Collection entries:
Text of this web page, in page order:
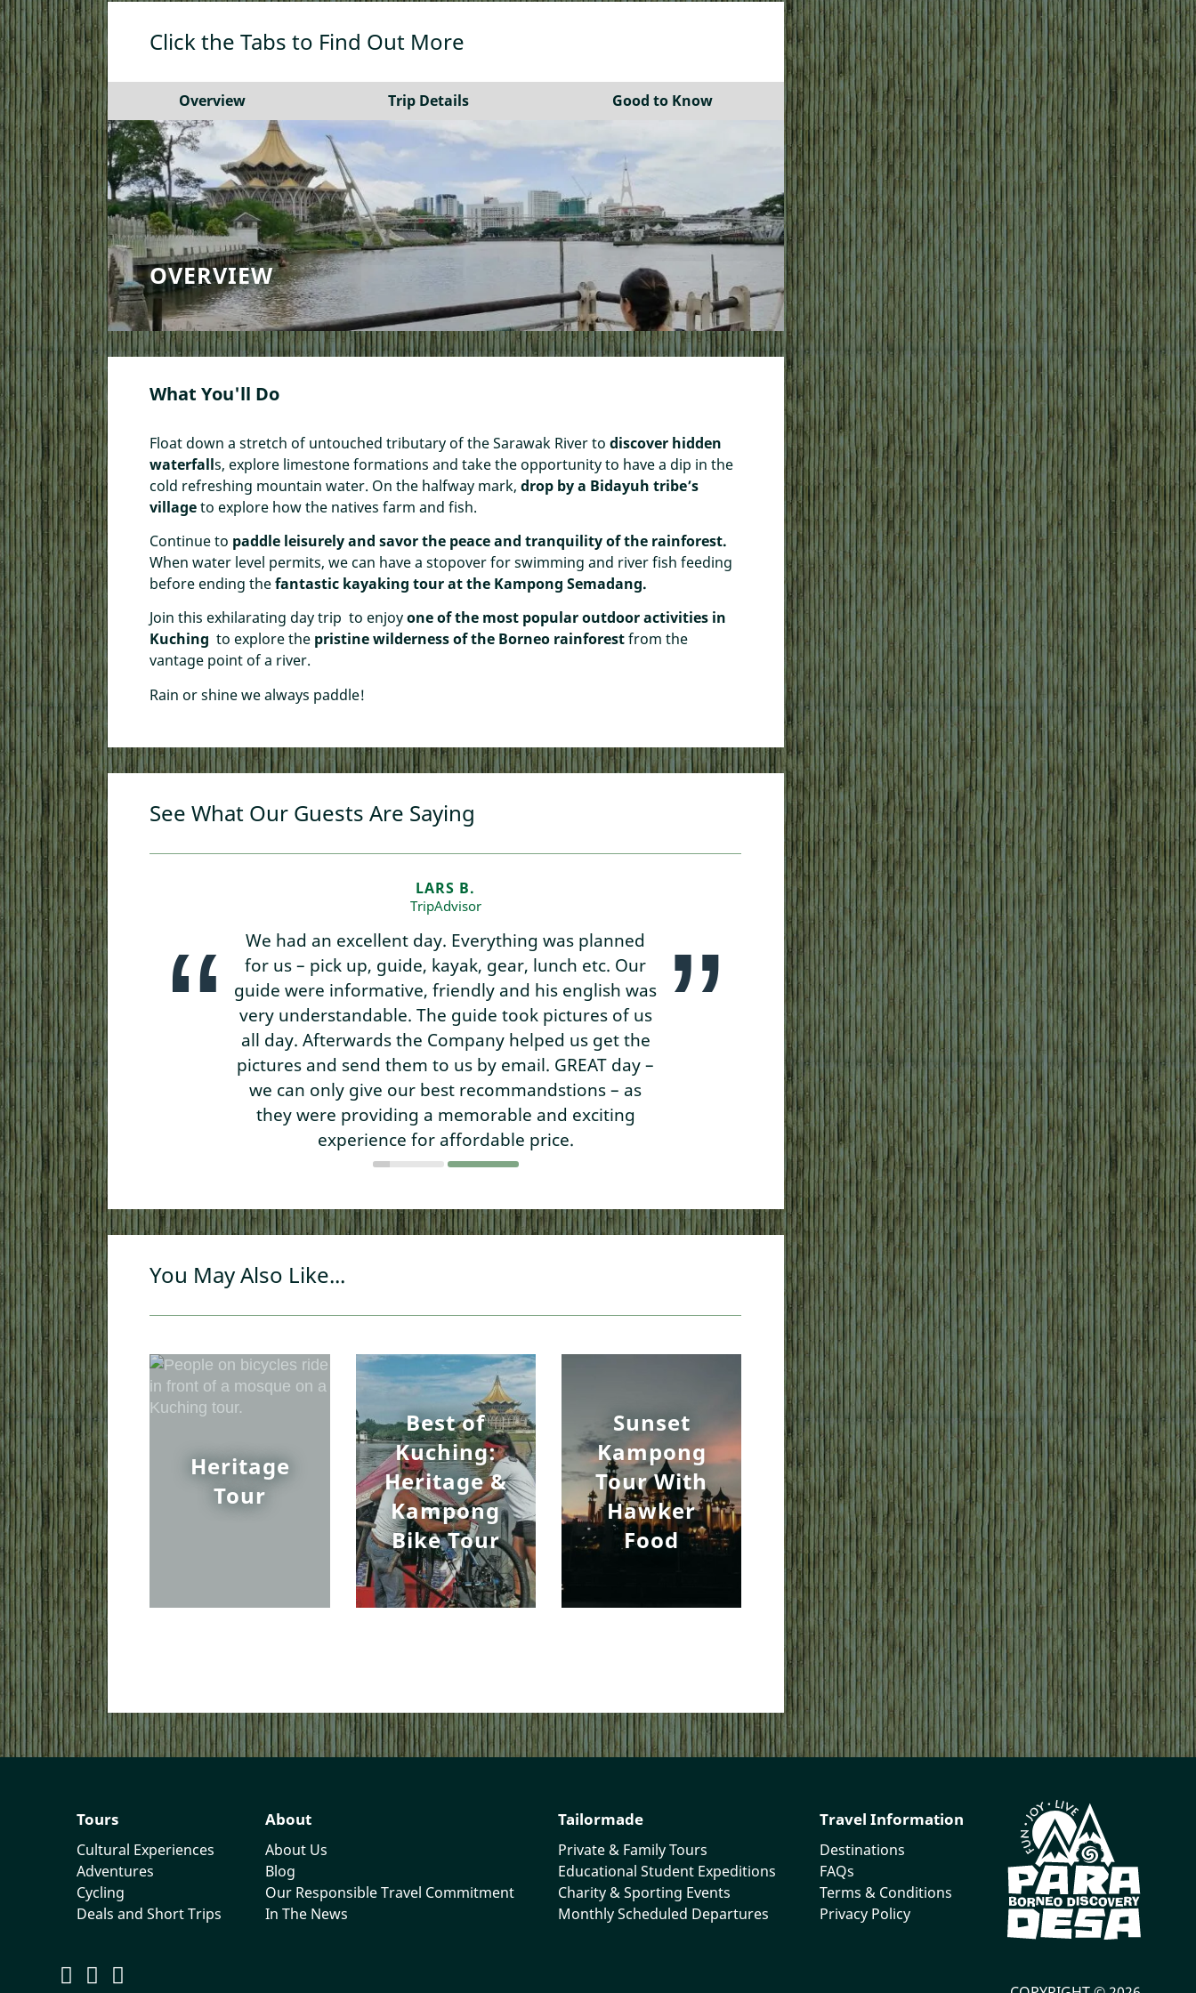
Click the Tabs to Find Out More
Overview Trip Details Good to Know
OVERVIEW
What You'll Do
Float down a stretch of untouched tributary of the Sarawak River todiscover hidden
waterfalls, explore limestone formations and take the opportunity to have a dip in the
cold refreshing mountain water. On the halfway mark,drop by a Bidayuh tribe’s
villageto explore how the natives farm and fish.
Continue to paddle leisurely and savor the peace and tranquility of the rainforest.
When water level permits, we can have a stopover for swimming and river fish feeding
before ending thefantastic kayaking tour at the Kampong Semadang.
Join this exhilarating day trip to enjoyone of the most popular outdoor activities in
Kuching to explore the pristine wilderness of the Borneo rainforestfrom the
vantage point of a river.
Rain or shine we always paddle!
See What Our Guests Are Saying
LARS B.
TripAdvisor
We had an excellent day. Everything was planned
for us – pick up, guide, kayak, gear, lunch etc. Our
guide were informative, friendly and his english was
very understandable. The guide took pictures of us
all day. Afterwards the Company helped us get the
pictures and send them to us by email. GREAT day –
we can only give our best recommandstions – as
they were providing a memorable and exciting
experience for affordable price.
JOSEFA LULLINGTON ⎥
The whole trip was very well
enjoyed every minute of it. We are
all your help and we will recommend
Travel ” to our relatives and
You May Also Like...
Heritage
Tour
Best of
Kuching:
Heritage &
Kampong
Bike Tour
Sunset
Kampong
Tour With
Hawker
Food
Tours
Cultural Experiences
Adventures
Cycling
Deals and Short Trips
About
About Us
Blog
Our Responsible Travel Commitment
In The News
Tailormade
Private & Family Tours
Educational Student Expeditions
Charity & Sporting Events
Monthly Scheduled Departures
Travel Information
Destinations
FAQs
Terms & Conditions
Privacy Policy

---

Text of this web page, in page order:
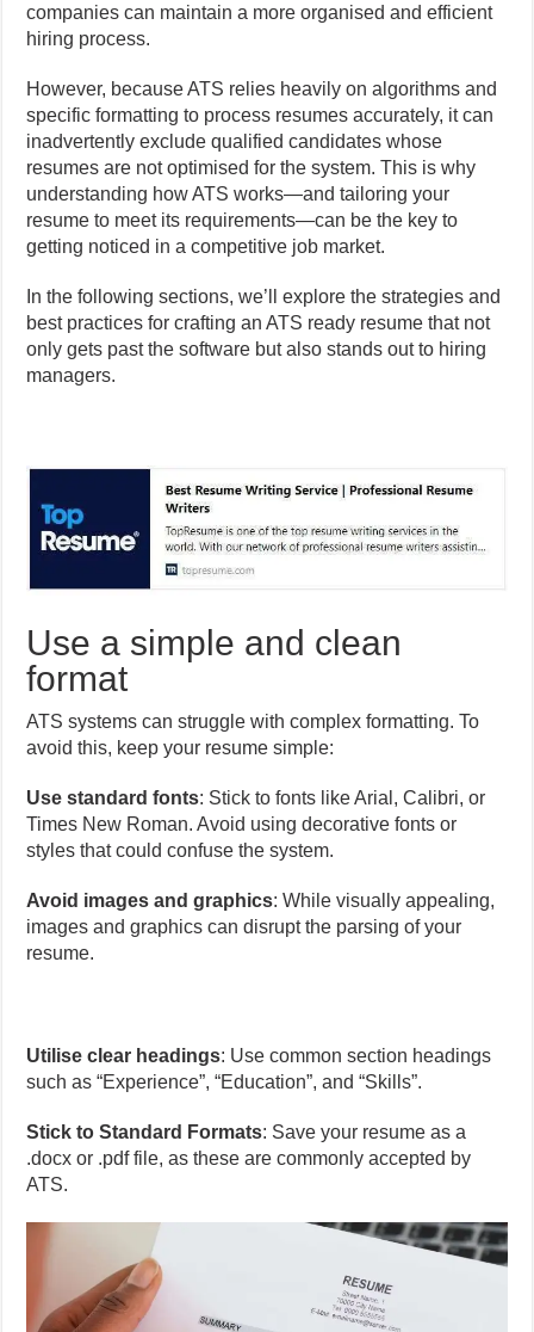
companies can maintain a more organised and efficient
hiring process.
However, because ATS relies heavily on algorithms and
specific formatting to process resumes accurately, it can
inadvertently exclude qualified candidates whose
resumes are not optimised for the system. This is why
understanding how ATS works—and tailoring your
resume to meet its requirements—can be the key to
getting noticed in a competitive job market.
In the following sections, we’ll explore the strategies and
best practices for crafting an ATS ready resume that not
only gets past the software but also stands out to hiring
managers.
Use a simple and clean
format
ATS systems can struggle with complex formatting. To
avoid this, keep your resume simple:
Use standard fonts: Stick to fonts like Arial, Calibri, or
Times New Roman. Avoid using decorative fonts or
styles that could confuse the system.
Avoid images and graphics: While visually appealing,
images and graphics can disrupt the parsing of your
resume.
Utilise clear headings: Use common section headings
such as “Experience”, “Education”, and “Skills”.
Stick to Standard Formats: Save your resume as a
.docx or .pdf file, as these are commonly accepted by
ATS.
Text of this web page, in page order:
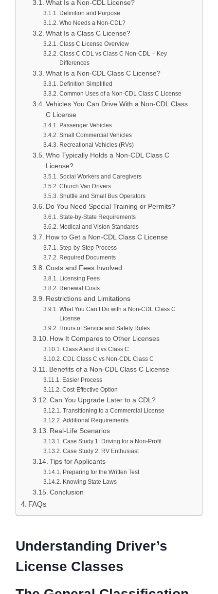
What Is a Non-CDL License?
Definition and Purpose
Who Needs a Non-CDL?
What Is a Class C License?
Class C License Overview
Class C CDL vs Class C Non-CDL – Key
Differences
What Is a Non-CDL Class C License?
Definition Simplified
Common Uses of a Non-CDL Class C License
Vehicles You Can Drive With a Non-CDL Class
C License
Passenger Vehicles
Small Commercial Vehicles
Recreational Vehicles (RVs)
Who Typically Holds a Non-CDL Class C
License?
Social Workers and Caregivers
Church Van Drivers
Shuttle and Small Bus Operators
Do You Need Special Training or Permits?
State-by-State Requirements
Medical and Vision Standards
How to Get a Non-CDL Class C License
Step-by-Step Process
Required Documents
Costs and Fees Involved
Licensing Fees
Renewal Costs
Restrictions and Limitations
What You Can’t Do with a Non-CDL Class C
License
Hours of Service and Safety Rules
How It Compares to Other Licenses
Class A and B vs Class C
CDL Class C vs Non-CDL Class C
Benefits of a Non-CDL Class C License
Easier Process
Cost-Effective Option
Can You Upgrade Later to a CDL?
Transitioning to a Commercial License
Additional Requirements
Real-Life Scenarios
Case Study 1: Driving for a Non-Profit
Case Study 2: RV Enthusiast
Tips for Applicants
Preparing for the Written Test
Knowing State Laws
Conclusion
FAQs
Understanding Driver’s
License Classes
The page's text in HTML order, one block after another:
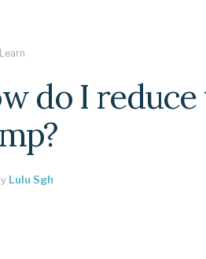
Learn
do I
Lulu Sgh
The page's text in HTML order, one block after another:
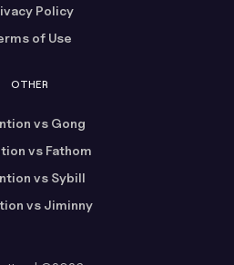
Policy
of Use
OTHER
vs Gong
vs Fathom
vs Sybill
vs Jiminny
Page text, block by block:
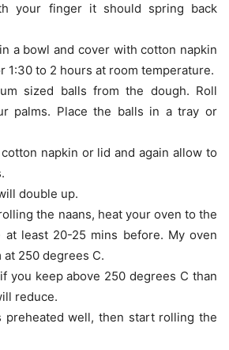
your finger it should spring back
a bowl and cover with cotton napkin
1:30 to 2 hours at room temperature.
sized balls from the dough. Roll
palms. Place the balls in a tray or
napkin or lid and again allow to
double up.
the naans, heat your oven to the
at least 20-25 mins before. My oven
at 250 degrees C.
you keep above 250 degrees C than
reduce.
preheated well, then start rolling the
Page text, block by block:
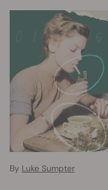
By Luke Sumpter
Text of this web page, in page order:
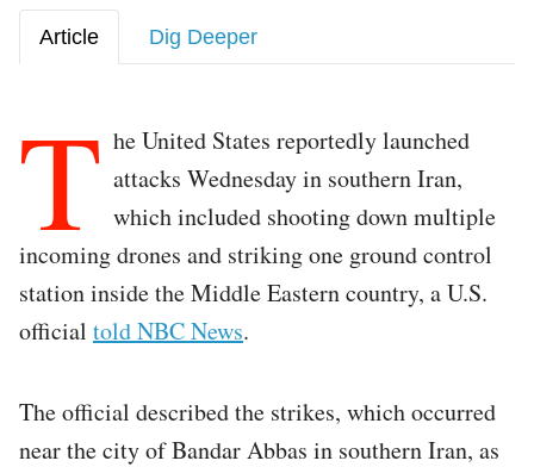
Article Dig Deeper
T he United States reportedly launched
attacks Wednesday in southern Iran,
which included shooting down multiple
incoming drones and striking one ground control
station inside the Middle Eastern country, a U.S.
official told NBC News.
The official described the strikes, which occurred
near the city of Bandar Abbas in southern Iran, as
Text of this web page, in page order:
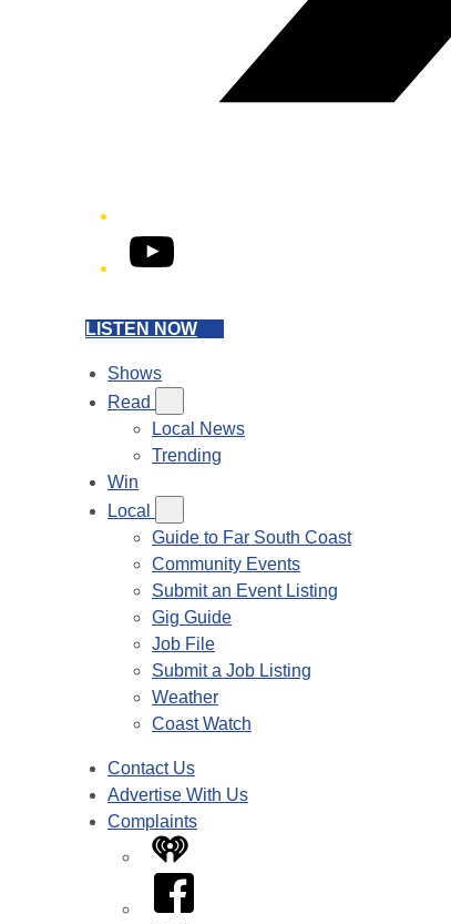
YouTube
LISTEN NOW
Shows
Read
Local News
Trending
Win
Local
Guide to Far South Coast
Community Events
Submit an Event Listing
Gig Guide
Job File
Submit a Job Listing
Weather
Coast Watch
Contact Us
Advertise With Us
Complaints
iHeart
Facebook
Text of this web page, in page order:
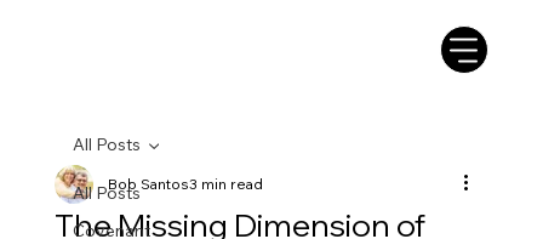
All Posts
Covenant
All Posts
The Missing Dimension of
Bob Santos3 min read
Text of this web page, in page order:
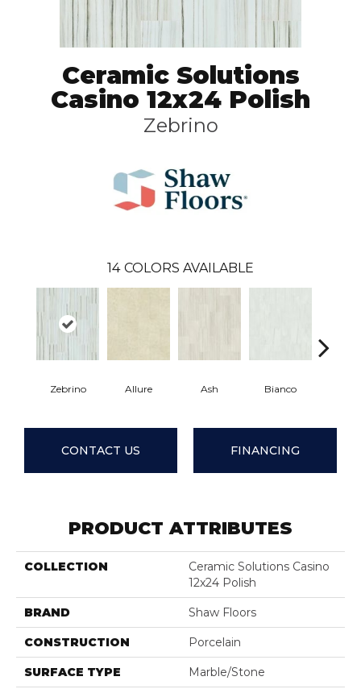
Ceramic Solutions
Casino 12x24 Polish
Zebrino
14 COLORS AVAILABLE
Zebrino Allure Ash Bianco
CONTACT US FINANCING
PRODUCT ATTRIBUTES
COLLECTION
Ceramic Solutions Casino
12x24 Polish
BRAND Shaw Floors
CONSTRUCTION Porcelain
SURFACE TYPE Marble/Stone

> _WHAT IS REQUIRED_
There is a line with "resume to meet" and a line with "Avoid images and" above. Copy exactly those two lines and all lines between them, with nothing else.

> _TASK OUTPUT_
resume to meet its requirements—can be the key to
getting noticed in a competitive job market.
In the following sections, we’ll explore the strategies and
best practices for crafting an ATS ready resume that not
only gets past the software but also stands out to hiring
managers.
Use a simple and clean
format
ATS systems can struggle with complex formatting. To
avoid this, keep your resume simple:
Use standard fonts: Stick to fonts like Arial, Calibri, or
Times New Roman. Avoid using decorative fonts or
styles that could confuse the system.
Avoid images and graphics: While visually appealing,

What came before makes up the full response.